With the line that contains "observation at the" as the first line, output exactly every line through the end of the material.

BEGIN

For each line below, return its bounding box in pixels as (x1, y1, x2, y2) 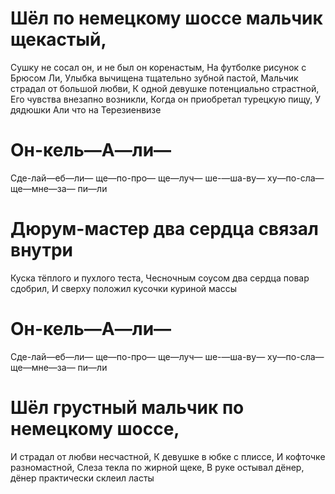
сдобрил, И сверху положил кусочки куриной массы (10, 282, 238, 294)
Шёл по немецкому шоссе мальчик (10, 7, 323, 30)
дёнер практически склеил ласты (10, 472, 155, 484)
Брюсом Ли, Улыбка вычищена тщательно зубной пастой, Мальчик (10, 72, 299, 84)
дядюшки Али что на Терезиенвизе (10, 103, 162, 116)
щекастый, (10, 28, 107, 51)
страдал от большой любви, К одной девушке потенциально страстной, (10, 82, 320, 94)
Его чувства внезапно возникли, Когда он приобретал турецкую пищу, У (10, 93, 322, 105)
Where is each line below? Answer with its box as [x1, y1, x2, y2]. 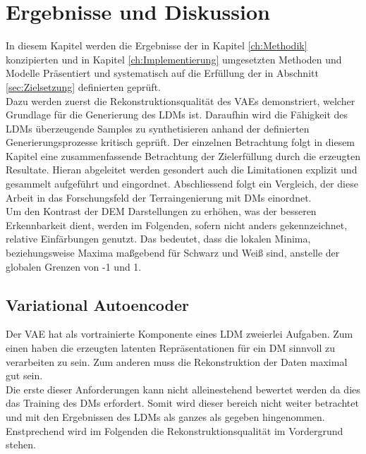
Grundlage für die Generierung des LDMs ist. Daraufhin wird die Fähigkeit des [6, 107, 348, 122]
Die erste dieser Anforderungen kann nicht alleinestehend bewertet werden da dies [6, 381, 360, 396]
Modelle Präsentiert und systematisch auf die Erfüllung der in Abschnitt [6, 66, 319, 80]
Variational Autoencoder [6, 293, 189, 315]
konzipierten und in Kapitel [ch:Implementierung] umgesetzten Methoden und [6, 51, 342, 66]
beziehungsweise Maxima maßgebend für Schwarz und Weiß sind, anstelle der [6, 245, 340, 260]
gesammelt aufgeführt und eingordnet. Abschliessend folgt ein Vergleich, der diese [6, 176, 358, 191]
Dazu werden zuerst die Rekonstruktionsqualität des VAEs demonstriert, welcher [6, 93, 355, 108]
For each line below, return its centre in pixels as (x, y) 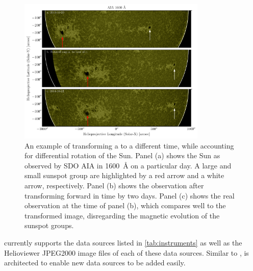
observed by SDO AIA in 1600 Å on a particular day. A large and (128, 165)
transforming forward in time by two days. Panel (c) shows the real (130, 195)
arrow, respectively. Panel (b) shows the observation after (114, 185)
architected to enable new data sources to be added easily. (95, 263)
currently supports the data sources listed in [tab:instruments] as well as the (123, 242)
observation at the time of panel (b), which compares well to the (125, 205)
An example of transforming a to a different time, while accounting (129, 145)
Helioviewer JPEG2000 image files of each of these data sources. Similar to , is (127, 252)

END

**RESULT OF THIS EXERCISE:**
observation at the time of panel (b), which compares well to the (125, 205)
An example of transforming a to a different time, while accounting (129, 145)
Helioviewer JPEG2000 image files of each of these data sources. Similar to , is (127, 252)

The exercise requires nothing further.